Para quem ouve a palavra arqueólogo e se lembra do personagem eternizado por Harrison Ford na série Indiana Jones, a realidade não poderia estar mais distante. Sem o glamour do cinema, mas com desafios igualmente instigantes, os pouco mais de 350 arqueólogos nacionais lutam para desvendar nossa pré-história. Nos mais de 15 mil sítios arqueológicos espalhados pelo Brasil há tesouros preciosos.

Um dos três responsáveis pela curadoria científica da exposição, o paulistano Eduardo Neves, 35 anos, é um missionário das origens brasileiras. Historiador e doutor em arqueologia, ele participou de dezenas de expedições, mas desde 1991 trabalha no Amazonas, principalmente na região do rio Negro. De sua equipe fazem parte cinco arqueólogos e 20 estudantes e colaboradores, entre eles três índios do Amapá. “A arqueologia é como a medicina.
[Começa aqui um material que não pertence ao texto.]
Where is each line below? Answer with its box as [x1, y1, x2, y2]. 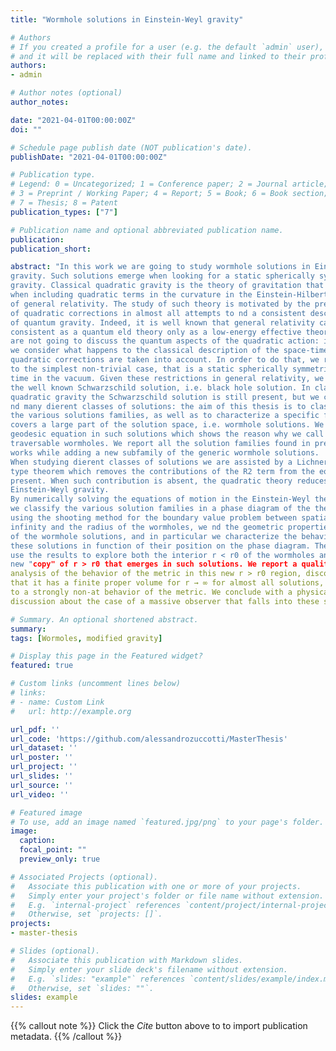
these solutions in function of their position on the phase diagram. [10, 541, 311, 551]
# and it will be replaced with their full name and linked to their [10, 51, 307, 61]
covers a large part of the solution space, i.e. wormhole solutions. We [10, 420, 325, 430]
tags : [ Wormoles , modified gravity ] [10, 633, 163, 643]
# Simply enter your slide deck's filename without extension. [10, 964, 288, 975]
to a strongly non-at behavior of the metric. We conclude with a [10, 587, 293, 597]
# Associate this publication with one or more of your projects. [10, 881, 302, 891]
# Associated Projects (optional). [10, 872, 159, 882]
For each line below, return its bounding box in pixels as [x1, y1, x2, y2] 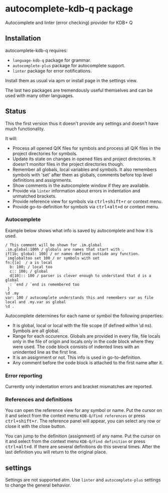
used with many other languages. [5, 92, 74, 98]
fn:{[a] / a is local [5, 260, 53, 265]
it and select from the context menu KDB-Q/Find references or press [5, 413, 145, 419]
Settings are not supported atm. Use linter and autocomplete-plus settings [5, 477, 161, 483]
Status [5, 107, 27, 116]
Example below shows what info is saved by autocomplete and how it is [5, 227, 153, 233]
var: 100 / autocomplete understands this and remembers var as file [5, 295, 154, 300]
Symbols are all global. [12, 328, 60, 334]
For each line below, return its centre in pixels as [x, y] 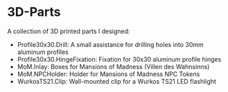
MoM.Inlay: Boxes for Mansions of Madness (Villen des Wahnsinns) [113, 66]
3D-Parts [34, 12]
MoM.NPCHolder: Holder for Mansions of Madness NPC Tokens [108, 74]
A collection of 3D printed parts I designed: [69, 31]
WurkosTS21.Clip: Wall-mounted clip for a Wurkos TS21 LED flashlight [117, 81]
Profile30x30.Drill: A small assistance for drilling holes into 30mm [111, 44]
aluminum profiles [43, 52]
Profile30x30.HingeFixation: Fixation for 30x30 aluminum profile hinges [119, 59]
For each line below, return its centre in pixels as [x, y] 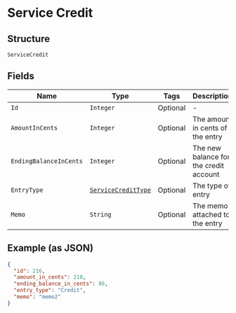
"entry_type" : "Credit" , [50, 291]
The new [206, 148]
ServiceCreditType [120, 190]
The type [207, 186]
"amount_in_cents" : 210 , [50, 277]
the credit [208, 165]
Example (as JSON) [50, 248]
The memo [210, 206]
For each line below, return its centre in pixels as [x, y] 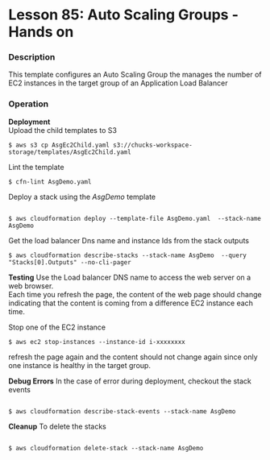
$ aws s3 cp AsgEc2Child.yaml [59, 145]
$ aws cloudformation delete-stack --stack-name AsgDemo [106, 448]
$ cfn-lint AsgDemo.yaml [50, 182]
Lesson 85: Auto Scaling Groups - [124, 15]
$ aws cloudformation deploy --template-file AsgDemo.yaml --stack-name [135, 218]
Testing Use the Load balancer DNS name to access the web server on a [130, 277]
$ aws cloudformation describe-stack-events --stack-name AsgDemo [122, 411]
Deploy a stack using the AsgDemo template [82, 197]
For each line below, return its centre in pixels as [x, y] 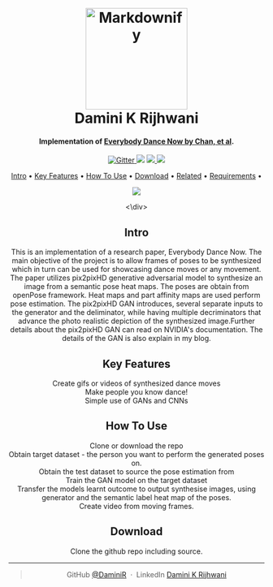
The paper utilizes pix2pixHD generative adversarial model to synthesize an [136, 278]
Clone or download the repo [136, 446]
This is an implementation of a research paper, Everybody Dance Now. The [136, 252]
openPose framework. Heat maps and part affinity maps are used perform [136, 296]
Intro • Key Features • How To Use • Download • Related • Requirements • [136, 176]
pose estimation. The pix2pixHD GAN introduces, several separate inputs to [136, 304]
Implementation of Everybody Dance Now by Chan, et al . [136, 141]
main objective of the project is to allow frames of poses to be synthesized [136, 261]
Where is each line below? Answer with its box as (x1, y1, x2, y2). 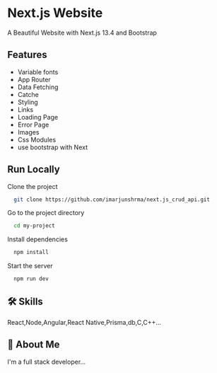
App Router (17, 75, 51, 84)
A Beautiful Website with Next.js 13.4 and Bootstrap (7, 28, 158, 37)
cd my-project (13, 222, 55, 229)
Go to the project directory (7, 209, 85, 217)
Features (7, 49, 47, 61)
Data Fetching (17, 83, 59, 91)
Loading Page (17, 113, 59, 121)
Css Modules (17, 135, 57, 144)
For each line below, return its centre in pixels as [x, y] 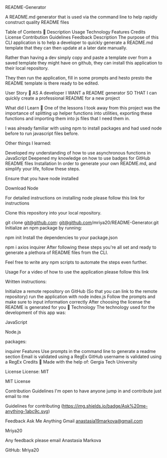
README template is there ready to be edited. [52, 83]
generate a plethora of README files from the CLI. [57, 252]
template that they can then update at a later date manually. [66, 48]
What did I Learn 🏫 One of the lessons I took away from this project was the [83, 108]
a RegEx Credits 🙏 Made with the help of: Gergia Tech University [71, 362]
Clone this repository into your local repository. [53, 213]
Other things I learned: [28, 143]
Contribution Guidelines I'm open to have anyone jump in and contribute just [83, 391]
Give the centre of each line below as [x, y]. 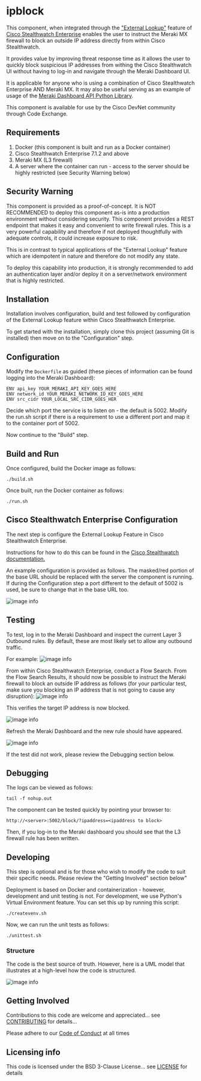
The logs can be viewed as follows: [50, 788]
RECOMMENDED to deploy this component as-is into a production [88, 212]
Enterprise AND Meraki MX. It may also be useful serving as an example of [98, 89]
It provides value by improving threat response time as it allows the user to [98, 58]
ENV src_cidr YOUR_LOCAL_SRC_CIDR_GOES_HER [61, 400]
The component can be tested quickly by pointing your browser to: [89, 810]
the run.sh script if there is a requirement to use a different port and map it [98, 417]
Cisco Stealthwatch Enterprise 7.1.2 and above [72, 153]
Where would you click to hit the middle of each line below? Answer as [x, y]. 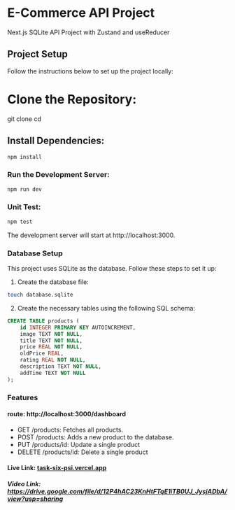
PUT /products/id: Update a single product [79, 444]
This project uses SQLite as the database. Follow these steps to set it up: [112, 269]
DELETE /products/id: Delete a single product [83, 452]
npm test [20, 222]
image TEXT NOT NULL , [51, 334]
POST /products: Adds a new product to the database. [95, 437]
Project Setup [38, 54]
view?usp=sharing [35, 499]
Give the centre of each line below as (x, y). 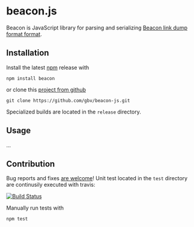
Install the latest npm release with (48, 67)
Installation (28, 53)
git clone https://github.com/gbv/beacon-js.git (68, 100)
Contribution (31, 164)
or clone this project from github (46, 89)
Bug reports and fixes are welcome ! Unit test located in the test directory (97, 178)
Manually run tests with (35, 208)
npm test (17, 219)

Uma escavação lembra uma cirurgia. É preciso ser preciso para salvar o ‘paciente’”, compara.

Neves conta que um dos desafios dos arqueólogos é descobrir a origem dos tupinambás e analisar seu impacto sobre outras nações indígenas. “Temos elementos para dizer que a Amazônia era densamente ocupada, ao contrário do que acontece hoje”, afirma. Neves explica que, desde a pré-história, os brasileiros são diversificados: plantavam várias culturas e caçavam diferentes espécies de animais. “O Brasil é um país tropical e essas condições definiram nossa identidade. Temos que parar de importar coisas e valorizar nossas riquezas”, conclui.